Mentor intentionally. The younger generation has a need to be and feel nurtured. Good mentoring will meet their need and simultaneously enhance their current and future value to the organization. And, don’t limit it to just one person. Mentoring by their first level supervisor can focus on tactical and organizational issues while mentoring from a more senior executive will help them feel validated and provide a more strategic view to their future.

Help them develop networks. Encourage their participation in professional associations and design networking events for your company. Importantly, Gen Y’ers want to know where the people who used to work for you are now. Have their careers been successful? The answer to that question will carry a lot of weight as they evaluate your organization and you while deciding to join or stay.

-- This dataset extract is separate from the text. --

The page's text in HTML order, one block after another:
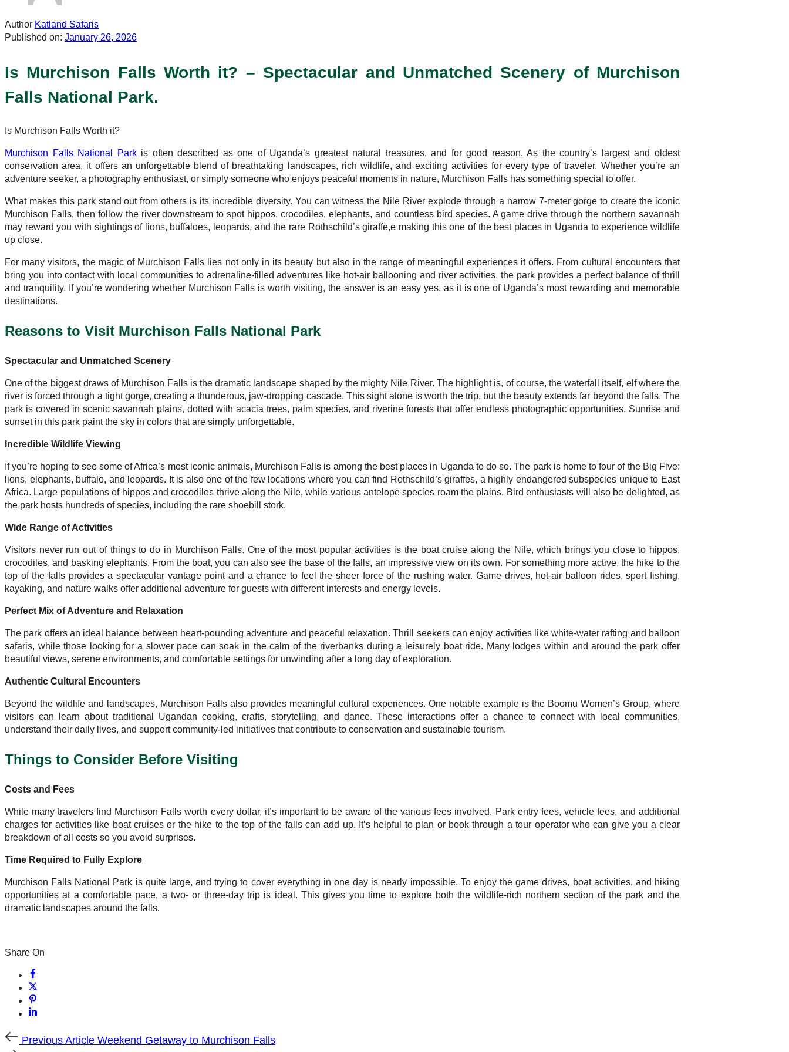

Focus performance reviews on the future. Poor performance or “issues” should be dealt with immediately, either at the end of the project or as soon as possible. The annual performance review may need to look back to those briefly, but should generally be a look forward. Discuss next steps in their careers and what it takes to accomplish those. One good way to do this is to think about their resume. Since their need is to be nurtured with an emphasis on career development, then put your coaching and feedback into that mold. Have them bring their resume to the review meeting and spend time discussing how what they have done over the past year enhances their resume. Use it to demonstrate your concern and interest in their development.

Bottom line, this generation of workers needs and wants to be nurtured, and they want to know how you are advancing their careers. You should not accept sub-par performance from them any more than you would others. But they are different and your method of communicating with them needs to adapt to the way they listen.